Chinese Crypto Investors Orchestrated Digital Heist to Recuperate Lost Crypto
China-based crypto investors launched a cryptocurrency scam of their own, after falling prey to a number of crypto schemes themselves.
Defrauded Investors Seeks Vengeance
The targeted investor, dubbed Yang was reported to have created a fake investment scheme, after losing his own digital assets in a cryptocurrency MLM project. Not only did he fail to make a profit, but he lost an equivalent of $100,000 yuan. Following his loss, Yang decided to orchestrate a crypto scam of his own, launching a fake mobile app along with two other crypto investors who were also deceived by crypto scammers. They coordinated and created a token that ran on the app, dubbed “Baiye Chain.”
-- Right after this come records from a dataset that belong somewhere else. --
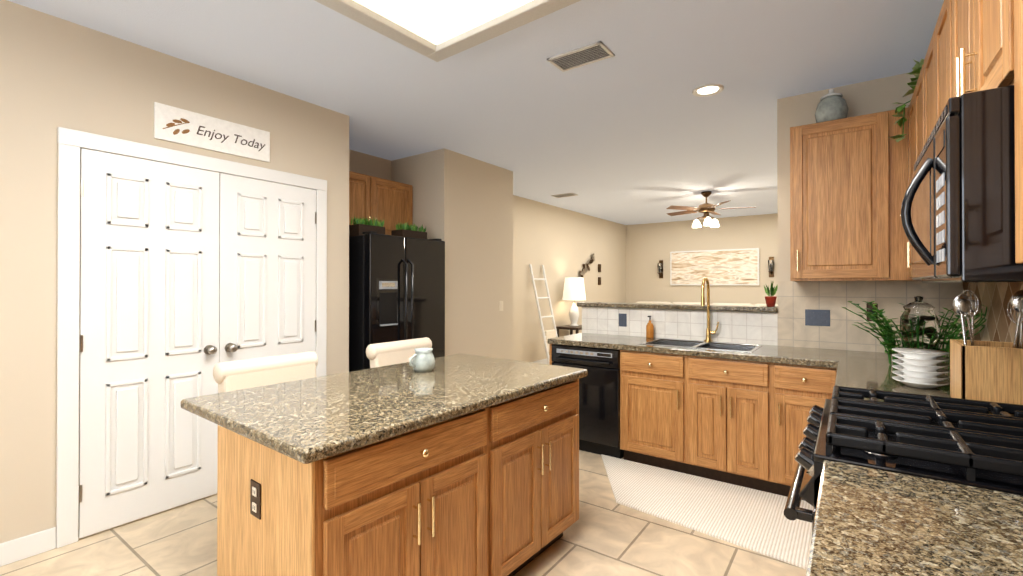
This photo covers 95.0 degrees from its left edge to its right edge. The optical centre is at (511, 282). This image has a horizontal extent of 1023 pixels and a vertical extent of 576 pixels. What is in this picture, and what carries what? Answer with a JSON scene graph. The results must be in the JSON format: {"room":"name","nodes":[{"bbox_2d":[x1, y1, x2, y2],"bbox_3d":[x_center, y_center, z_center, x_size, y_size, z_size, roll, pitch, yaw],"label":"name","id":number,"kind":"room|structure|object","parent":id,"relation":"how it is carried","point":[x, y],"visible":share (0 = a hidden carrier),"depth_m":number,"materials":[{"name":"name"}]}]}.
{"room":"kitchen","nodes":[
{"label":"kitchen","id":0,"kind":"room"},
{"bbox_2d":[0,0,512,543],"bbox_3d":[-1.895,-0.001,3.197,0.120,2.760,6.370,0,0,36],"label":"wall","id":1,"kind":"structure","parent":0,"point":[56,73],"depth_m":2.60,"materials":[{"name":"beige paint"}]},
{"bbox_2d":[0,527,55,566],"bbox_3d":[-3.033,1.315,1.499,0.014,0.110,2.294,0,0,36],"label":"baseboard","id":2,"kind":"structure","parent":1,"relation":"attached to","point":[20,548],"depth_m":2.34,"materials":[{"name":"white wood"}]},
{"bbox_2d":[56,127,326,547],"bbox_3d":[-1.907,0.285,3.057,0.020,2.187,1.544,0,0,36],"label":"door frame","id":3,"kind":"structure","parent":1,"relation":"attached to","point":[71,142],"depth_m":2.48,"materials":[{"name":"white wood"}]},
{"bbox_2d":[79,148,316,537],"bbox_3d":[-1.879,0.324,3.037,0.088,2.085,1.366,0,0,36],"label":"pantry door","id":4,"kind":"structure","parent":1,"relation":"in","point":[190,278],"depth_m":2.82,"materials":[{"name":"white wood"}]},
{"bbox_2d":[154,102,269,161],"bbox_3d":[-1.917,-0.964,3.052,0.017,0.215,0.680,0,0,36],"label":"sign","id":5,"kind":"object","parent":1,"relation":"attached to","point":[181,126],"visible":1,"depth_m":3.01,"materials":[{"name":"white wood"}]},
{"bbox_2d":[499,301,502,310],"bbox_3d":[-0.119,0.271,5.543,0.011,0.120,0.075,0,0,36],"label":"light switch","id":6,"kind":"object","parent":1,"relation":"attached to","point":[500,305],"visible":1,"depth_m":5.53,"materials":[{"name":"white plastic"}]},
{"bbox_2d":[349,149,390,179],"bbox_3d":[-1.726,0.008,4.833,0.120,2.760,1.360,0,0,36],"label":"wall","id":7,"kind":"structure","parent":0,"point":[366,164],"depth_m":5.02,"materials":[{"name":"beige paint"}]},
{"bbox_2d":[349,171,412,234],"bbox_3d":[-1.512,-0.746,4.683,0.402,0.615,1.116,0,0,36],"label":"upper cabinet","id":8,"kind":"object","parent":7,"relation":"attached to","point":[389,203],"visible":0.31,"depth_m":4.69,"materials":[{"name":"brown wood"}]},
{"bbox_2d":[0,450,806,575],"bbox_3d":[1.088,1.436,4.571,5.240,0.100,12.500,0,0,36],"label":"floor","id":9,"kind":"structure","parent":0,"point":[605,534],"depth_m":2.41,"materials":[{"name":"tile"}]},
{"bbox_2d":[213,351,317,392],"bbox_3d":[-1.107,0.883,2.360,0.548,0.983,0.530,0,0,36],"label":"chair","id":10,"kind":"object","parent":9,"relation":"on","point":[244,374],"visible":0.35,"depth_m":2.42,"materials":[{"name":"white fabric"}]},
{"bbox_2d":[349,231,444,371],"bbox_3d":[-1.227,0.476,4.483,0.895,1.820,0.900,0,0,36],"label":"fridge","id":11,"kind":"object","parent":9,"relation":"on","point":[396,288],"visible":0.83,"depth_m":4.10,"materials":[{"name":"black metal"}]},
{"bbox_2d":[349,216,384,236],"bbox_3d":[-1.295,-0.496,4.194,0.180,0.188,0.283,0,0,36],"label":"pot","id":12,"kind":"object","parent":11,"relation":"on","point":[359,226],"depth_m":4.11,"materials":[{"name":"green plant"}]},
{"bbox_2d":[391,222,426,238],"bbox_3d":[-0.995,-0.494,4.599,0.163,0.190,0.332,0,0,36],"label":"pot","id":13,"kind":"object","parent":11,"relation":"on","point":[403,230],"depth_m":4.52,"materials":[{"name":"green plant"}]},
{"bbox_2d":[366,337,431,367],"bbox_3d":[-0.581,0.887,3.089,0.548,0.983,0.530,0,0,36],"label":"chair","id":14,"kind":"object","parent":9,"relation":"on","point":[388,353],"visible":0.21,"depth_m":3.11,"materials":[{"name":"white fabric"}]},
{"bbox_2d":[217,374,587,575],"bbox_3d":[-0.353,0.938,2.131,0.770,0.870,1.547,0,0,36],"label":"kitchen island","id":15,"kind":"object","parent":9,"relation":"on","point":[459,465],"depth_m":1.67,"materials":[{"name":"brown wood"}]},
{"bbox_2d":[180,354,587,473],"bbox_3d":[-0.450,0.482,2.189,1.012,0.040,1.623,0,0,36],"label":"island countertop","id":16,"kind":"structure","parent":15,"relation":"on","point":[310,423],"depth_m":1.80,"materials":[{"name":"brown stone"}]},
{"bbox_2d":[409,348,435,371],"bbox_3d":[-0.473,0.405,2.449,0.124,0.115,0.159,0,0,36],"label":"jar","id":17,"kind":"object","parent":16,"relation":"on","point":[421,359],"visible":1,"depth_m":2.42,"materials":[{"name":"grey ceramic"}]},
{"bbox_2d":[529,264,557,363],"bbox_3d":[0.571,0.552,7.612,0.431,1.709,0.420,0,0,36],"label":"blanket ladder","id":18,"kind":"object","parent":9,"relation":"on","point":[548,334],"visible":0.79,"depth_m":7.53,"materials":[{"name":"white wood"}]},
{"bbox_2d":[556,325,581,336],"bbox_3d":[1.109,1.086,8.294,0.440,0.640,0.560,0,0,36],"label":"side table","id":19,"kind":"object","parent":9,"relation":"on","point":[572,328],"visible":0.33,"depth_m":8.14,"materials":[{"name":"brown wood"}]},
{"bbox_2d":[562,277,585,325],"bbox_3d":[1.109,0.335,8.298,0.420,0.860,0.420,0,0,36],"label":"table lamp","id":20,"kind":"object","parent":19,"relation":"on","point":[574,288],"visible":1,"depth_m":8.17,"materials":[{"name":"fabric"}]},
{"bbox_2d":[552,344,623,458],"bbox_3d":[0.739,0.950,3.992,0.596,0.866,0.631,0,0,36],"label":"dishwasher","id":21,"kind":"object","parent":9,"relation":"on","point":[599,408],"visible":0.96,"depth_m":3.70,"materials":[{"name":"black metal"}]},
{"bbox_2d":[601,454,812,569],"bbox_3d":[1.105,1.371,2.959,1.555,0.011,0.825,0,0,36],"label":"rug","id":22,"kind":"object","parent":9,"relation":"on","point":[755,520],"visible":0.75,"depth_m":2.85,"materials":[{"name":"white fabric"}]},
{"bbox_2d":[636,301,777,305],"bbox_3d":[3.954,0.904,9.349,3.600,1.015,0.970,0,0,36],"label":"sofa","id":23,"kind":"object","parent":9,"relation":"on","point":[705,303],"visible":0.1,"depth_m":9.47,"materials":[{"name":"white fabric"}]},
{"bbox_2d":[548,333,949,499],"bbox_3d":[1.554,0.922,3.420,2.646,0.916,0.634,0,0,36],"label":"base cabinet","id":24,"kind":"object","parent":9,"relation":"on","point":[733,413],"depth_m":3.20,"materials":[{"name":"brown wood"}]},
{"bbox_2d":[646,316,653,337],"bbox_3d":[1.183,0.376,4.009,0.064,0.190,0.071,0,0,36],"label":"soap bottle","id":25,"kind":"object","parent":24,"relation":"on","point":[649,329],"visible":1,"depth_m":3.99,"materials":[{"name":"orange plastic"}]},
{"bbox_2d":[701,277,718,341],"bbox_3d":[1.549,0.211,3.671,0.112,0.515,0.217,0,0,36],"label":"faucet","id":26,"kind":"object","parent":24,"relation":"on","point":[709,332],"visible":0.92,"depth_m":3.73,"materials":[{"name":"gold metal"}]},
{"bbox_2d":[842,301,986,369],"bbox_3d":[2.205,0.282,2.604,0.613,0.355,0.634,0,0,36],"label":"fern","id":27,"kind":"object","parent":24,"relation":"on","point":[888,336],"visible":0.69,"depth_m":2.60,"materials":[{"name":"green plant"}]},
{"bbox_2d":[899,296,938,349],"bbox_3d":[2.272,0.268,2.612,0.170,0.390,0.170,0,0,36],"label":"glass jar","id":28,"kind":"object","parent":24,"relation":"on","point":[918,307],"visible":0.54,"depth_m":2.56,"materials":[{"name":"clear glass"}]},
{"bbox_2d":[824,357,949,402],"bbox_3d":[1.846,0.918,2.108,0.636,0.909,1.152,0,0,36],"label":"countertop","id":29,"kind":"structure","parent":9,"relation":"on","point":[874,375],"depth_m":2.29,"materials":[{"name":"brown stone"}]},
{"bbox_2d":[892,348,949,388],"bbox_3d":[1.819,0.381,2.087,0.196,0.160,0.196,0,0,36],"label":"plate stack","id":30,"kind":"object","parent":29,"relation":"on","point":[919,368],"visible":1,"depth_m":2.05,"materials":[{"name":"ceramic"}]},
{"bbox_2d":[950,290,1022,416],"bbox_3d":[1.766,0.242,1.702,0.246,0.433,0.248,0,0,36],"label":"utensil holder","id":31,"kind":"object","parent":29,"relation":"on","point":[990,371],"visible":0.81,"depth_m":1.65,"materials":[{"name":"brown wood"}]},
{"bbox_2d":[784,386,1022,530],"bbox_3d":[1.245,0.876,1.365,0.721,0.987,0.748,0,0,36],"label":"range","id":32,"kind":"object","parent":9,"relation":"on","point":[972,443],"visible":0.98,"depth_m":1.26,"materials":[{"name":"black metal"}]},
{"bbox_2d":[804,460,1022,575],"bbox_3d":[0.317,0.907,-0.011,0.636,0.909,2.562,0,0,36],"label":"countertop","id":33,"kind":"structure","parent":9,"relation":"on","point":[868,521],"depth_m":0.87,"materials":[{"name":"brown stone"}]},
{"bbox_2d":[391,150,435,238],"bbox_3d":[-1.030,0.009,5.096,0.700,2.760,0.120,0,0,36],"label":"wall","id":34,"kind":"structure","parent":0,"point":[417,172],"depth_m":4.97,"materials":[{"name":"beige paint"}]},
{"bbox_2d":[7,0,943,224],"bbox_3d":[1.088,-1.424,4.586,5.240,0.100,12.500,0,0,36],"label":"ceiling","id":35,"kind":"structure","parent":0,"point":[634,130],"depth_m":3.14,"materials":[{"name":"grey paint"}]},
{"bbox_2d":[314,0,580,61],"bbox_3d":[-0.355,-1.345,1.908,1.242,0.084,1.290,0,0,36],"label":"ceiling light","id":36,"kind":"object","parent":35,"relation":"attached to","point":[437,30],"visible":1,"depth_m":2.34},
{"bbox_2d":[551,193,577,197],"bbox_3d":[0.823,-1.352,7.243,0.360,0.013,0.200,0,0,36],"label":"ceiling vent","id":37,"kind":"object","parent":35,"relation":"in","point":[564,195],"visible":1,"depth_m":7.22,"materials":[{"name":"metal"}]},
{"bbox_2d":[547,41,614,71],"bbox_3d":[0.421,-1.375,2.859,0.360,0.013,0.200,0,0,36],"label":"ceiling vent","id":38,"kind":"object","parent":35,"relation":"in","point":[584,55],"visible":0.94,"depth_m":2.85,"materials":[{"name":"metal"}]},
{"bbox_2d":[692,83,723,96],"bbox_3d":[1.402,-1.374,3.347,0.210,0.011,0.210,0,0,36],"label":"recessed light","id":39,"kind":"object","parent":35,"relation":"in","point":[705,90],"visible":1,"depth_m":3.34,"materials":[{"name":"white glass"}]},
{"bbox_2d":[666,191,755,227],"bbox_3d":[2.948,-1.103,7.056,1.293,0.514,1.236,0,0,36],"label":"ceiling fan","id":40,"kind":"object","parent":35,"relation":"hanging from","point":[706,208],"visible":1,"depth_m":6.96,"materials":[{"name":"brown metal"}]},
{"bbox_2d":[513,195,625,361],"bbox_3d":[0.940,0.028,8.612,0.120,2.760,5.970,0,0,36],"label":"wall","id":41,"kind":"structure","parent":0,"point":[559,244],"depth_m":8.26,"materials":[{"name":"beige paint"}]},
{"bbox_2d":[533,358,547,363],"bbox_3d":[0.996,1.352,8.565,0.018,0.110,5.730,0,0,36],"label":"baseboard","id":42,"kind":"structure","parent":41,"relation":"attached to","point":[544,361],"depth_m":7.90,"materials":[{"name":"white wood"}]},
{"bbox_2d":[578,254,600,284],"bbox_3d":[1.555,-0.277,9.337,0.027,0.636,1.058,0,0,36],"label":"wall decor","id":43,"kind":"object","parent":41,"relation":"attached to","point":[585,266],"visible":0.94,"depth_m":9.32,"materials":[{"name":"brown metal"}]},
{"bbox_2d":[626,213,777,304],"bbox_3d":[4.696,0.032,9.509,5.160,2.760,0.120,0,0,36],"label":"wall","id":44,"kind":"structure","parent":0,"point":[649,246],"depth_m":10.03,"materials":[{"name":"beige paint"}]},
{"bbox_2d":[658,260,662,277],"bbox_3d":[3.289,-0.303,10.365,0.100,0.400,0.139,0,0,36],"label":"wall sconce","id":45,"kind":"object","parent":44,"relation":"attached to","point":[660,268],"visible":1,"depth_m":10.32,"materials":[{"name":"brown metal"}]},
{"bbox_2d":[670,248,758,284],"bbox_3d":[4.194,-0.316,9.773,1.740,0.740,0.041,0,0,36],"label":"picture","id":46,"kind":"object","parent":44,"relation":"attached to","point":[729,267],"visible":1,"depth_m":9.71,"materials":[{"name":"white"}]},
{"bbox_2d":[768,257,773,276],"bbox_3d":[5.041,-0.310,9.101,0.100,0.400,0.139,0,0,36],"label":"wall sconce","id":47,"kind":"object","parent":44,"relation":"attached to","point":[771,266],"visible":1,"depth_m":9.06,"materials":[{"name":"brown metal"}]},
{"bbox_2d":[777,73,917,280],"bbox_3d":[2.446,-0.001,3.265,1.020,2.760,0.120,0,0,36],"label":"wall","id":48,"kind":"structure","parent":0,"point":[873,96],"depth_m":3.43,"materials":[{"name":"beige paint"}]},
{"bbox_2d":[790,113,873,280],"bbox_3d":[2.198,-0.537,3.161,0.524,1.048,0.337,0,0,36],"label":"upper cabinet","id":49,"kind":"object","parent":48,"relation":"attached to","point":[850,179],"depth_m":3.04,"materials":[{"name":"brown wood"}]},
{"bbox_2d":[815,89,847,122],"bbox_3d":[2.174,-1.190,3.184,0.190,0.255,0.190,0,0,36],"label":"jar","id":50,"kind":"object","parent":49,"relation":"on","point":[831,105],"visible":0.81,"depth_m":3.12,"materials":[{"name":"grey ceramic"}]},
{"bbox_2d":[778,281,962,356],"bbox_3d":[2.403,0.231,3.214,1.009,0.487,0.010,0,0,36],"label":"backsplash","id":51,"kind":"structure","parent":48,"relation":"attached to","point":[796,299],"depth_m":3.25,"materials":[{"name":"tile"}]},
{"bbox_2d":[805,309,829,325],"bbox_3d":[2.191,0.250,3.355,0.150,0.116,0.007,0,0,36],"label":"outlet","id":52,"kind":"object","parent":51,"relation":"attached to","point":[817,317],"visible":1,"depth_m":3.35,"materials":[{"name":"plastic"}]},
{"bbox_2d":[866,303,877,320],"bbox_3d":[2.433,0.199,3.161,0.060,0.120,0.038,0,0,36],"label":"outlet","id":53,"kind":"object","parent":51,"relation":"attached to","point":[868,310],"visible":0.48,"depth_m":3.17,"materials":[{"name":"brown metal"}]},
{"bbox_3d":[1.372,0.803,4.036,1.630,1.160,0.120,0,0,36],"label":"wall","id":54,"kind":"structure","parent":0,"visible":0},
{"bbox_2d":[577,302,777,312],"bbox_3d":[1.358,0.203,4.055,1.670,0.040,0.230,0,0,36],"label":"half wall cap","id":55,"kind":"object","parent":54,"relation":"on","point":[746,308],"visible":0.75,"depth_m":3.90,"materials":[{"name":"stone"}]},
{"bbox_2d":[764,281,777,305],"bbox_3d":[1.998,0.076,3.599,0.108,0.208,0.127,0,0,36],"label":"potted plant","id":56,"kind":"object","parent":55,"relation":"on","point":[770,300],"visible":0.98,"depth_m":3.59,"materials":[{"name":"green plant"}]},
{"bbox_2d":[582,307,777,345],"bbox_3d":[1.333,0.351,3.985,1.630,0.255,0.010,0,0,36],"label":"backsplash","id":57,"kind":"structure","parent":54,"relation":"attached to","point":[760,328],"depth_m":3.89,"materials":[{"name":"tile"}]},
{"bbox_2d":[619,313,626,326],"bbox_3d":[0.999,0.334,4.215,0.075,0.116,0.007,0,0,36],"label":"outlet","id":58,"kind":"object","parent":57,"relation":"attached to","point":[623,320],"visible":1,"depth_m":4.21,"materials":[{"name":"plastic"}]},
{"bbox_3d":[3.066,-0.001,3.151,0.120,2.760,12.100,0,0,36],"label":"wall","id":59,"kind":"structure","parent":0,"visible":0},
{"bbox_2d":[906,105,909,280],"bbox_3d":[2.391,-0.540,2.574,0.292,1.048,0.430,0,0,36],"label":"upper cabinet","id":60,"kind":"object","parent":59,"relation":"attached to","point":[908,108],"depth_m":2.80,"materials":[{"name":"brown wood"}]},
{"bbox_2d":[910,80,917,280],"bbox_3d":[2.188,-0.542,2.293,0.292,1.048,0.504,0,0,36],"label":"upper cabinet","id":61,"kind":"object","parent":59,"relation":"attached to","point":[914,101],"depth_m":2.58,"materials":[{"name":"brown wood"}]},
{"bbox_2d":[889,59,923,141],"bbox_3d":[2.250,-1.014,2.540,0.305,0.383,1.042,0,0,36],"label":"ivy","id":62,"kind":"object","parent":61,"relation":"on","point":[917,67],"visible":0.08,"depth_m":2.75,"materials":[{"name":"green plant"}]},
{"bbox_2d":[918,56,925,280],"bbox_3d":[1.978,-0.543,2.002,0.292,1.048,0.507,0,0,36],"label":"upper cabinet","id":63,"kind":"object","parent":59,"relation":"attached to","point":[922,76],"depth_m":2.26,"materials":[{"name":"brown wood"}]},
{"bbox_2d":[926,0,945,140],"bbox_3d":[1.775,-0.545,1.720,0.292,1.048,0.433,0,0,36],"label":"upper cabinet","id":64,"kind":"object","parent":59,"relation":"attached to","point":[936,52],"depth_m":1.90,"materials":[{"name":"brown wood"}]},
{"bbox_2d":[946,0,961,103],"bbox_3d":[1.519,-0.761,1.367,0.292,0.620,0.433,0,0,36],"label":"upper cabinet","id":65,"kind":"object","parent":59,"relation":"attached to","point":[953,8],"depth_m":1.58,"materials":[{"name":"brown wood"}]},
{"bbox_2d":[962,0,1001,93],"bbox_3d":[1.337,-0.762,1.115,0.292,0.620,0.432,0,0,36],"label":"upper cabinet","id":66,"kind":"object","parent":59,"relation":"attached to","point":[981,19],"depth_m":1.27,"materials":[{"name":"brown wood"}]},
{"bbox_2d":[901,85,1022,282],"bbox_3d":[1.353,-0.216,1.292,0.454,0.430,0.744,0,0,36],"label":"microwave","id":67,"kind":"object","parent":66,"relation":"attached to","point":[958,213],"visible":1,"depth_m":1.06,"materials":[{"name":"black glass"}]},
{"bbox_2d":[963,283,1022,341],"bbox_3d":[1.321,0.218,0.844,0.010,0.487,5.120,0,0,36],"label":"backsplash","id":68,"kind":"structure","parent":59,"relation":"attached to","point":[995,298],"depth_m":2.27,"materials":[{"name":"tile"}]},
{"bbox_2d":[1002,0,1022,263],"bbox_3d":[1.090,-0.550,0.772,0.292,1.048,0.404,0,0,36],"label":"upper cabinet","id":69,"kind":"object","parent":59,"relation":"attached to","point":[1012,10],"depth_m":0.99,"materials":[{"name":"brown wood"}]}
]}
Yang and his accomplices were reported to have built a network mining platform and through it, they solicited users by promising high returns for their Baiye Chain coins. The cybercrime orchestrated by Yang and his affiliates amounted to 20 members, located in the regions of Lianyungang, Yancheng, and Huai’an.
The crypto investors’ digital scheme generated 300,000 yuan in illegal funds, which translates roughly to $43,000 before the operation was shut down by the Lianyungang Guanyun Network Police.
Bank of China Races to Generate CBDC
With China’s central bank’s issuing of trial protocols revolving around central bank digital currencies, cybercrime has been on the rise. Though the People’s Bank of China has on many occasions claimed that their CBDC was ready for official use, digital currency electronic payments (DCEP) are still being tested out in China. The Chinese central bank has been actively developing its own digital currency electronic payment system and CBDC in a global race to become the first country with a functional and feasible CBDC.
With the finance industry working hard at revolutionizing fiat money and adopting digital assets, crypto scammers have resorted to impersonating CBDC test runs to yield digital funds, by promising high returns on mature investments.
Bitcoin Scams Go Rampant on Social Media
Just recently, Twitter erupted with a huge Bitcoin scam that overtook its platform and seized the verified accounts of many high-profile figures. The scammers operated by using the verified social accounts of celebrities, tech moguls, and politicians to tweet out a message promising a double in Bitcoin revenue if users transferred their Bitcoin funds to a designated wallet address.